Cachexia is usually a side effect of an underlying medical condition, so the focus for prevention lies in keeping the underlying chronic condition at bay.

Some conditions, such as COPD or HIV, are potentially preventable. However, other conditions that cause cachexia are largely unavoidable, such as cancer, rheumatoid arthritis, and Crohn’s disease.

An active lifestyle with balanced nutrition may reduce the risk of a chronic condition that could lead to cachexia.

What is cancer anorexia-cachexia syndrome?
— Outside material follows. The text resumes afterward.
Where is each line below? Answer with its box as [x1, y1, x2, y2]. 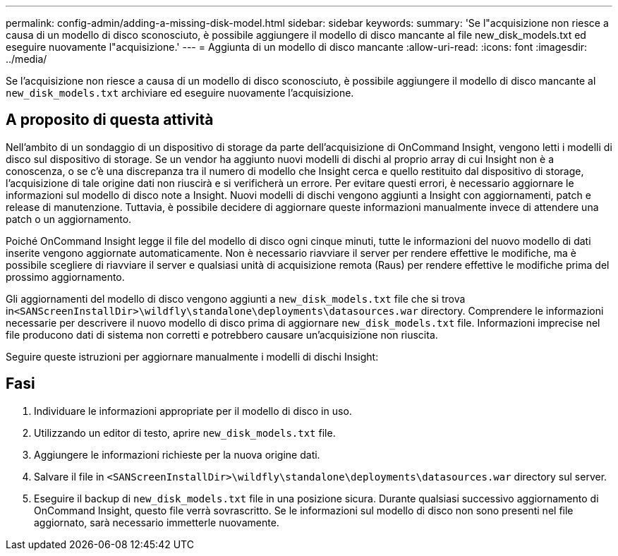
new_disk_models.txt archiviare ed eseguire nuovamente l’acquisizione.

People who have cancer sometimes experience a condition known as cancer anorexia-cachexia syndrome (CACS). It is cachexia, but with anorexia as part of the syndrome. Like cachexia, increasing calorie intake alone does not reverse the severe muscle wasting CACS causes.

The characteristics of CACS include:

  • muscle wasting
  • weight loss
  • loss of appetite
  • severe weakness or loss of strength and low energy level/fatigue
  • poor response to chemotherapy with increased side effects

Due to the complex nature of CACS, a multi-factor, tailored treatment plan may yield more favorable results, according to a 2015 review.

Cachexia is an often irreversible condition that occurs during the late stages of serious illnesses, including cancer and HIV. It causes severe, involuntary weight loss and muscle wastage.

An approach to treatment incorporating a range of therapies can help. However, the best way to prevent cachexia is to reduce the risk of underlying conditions.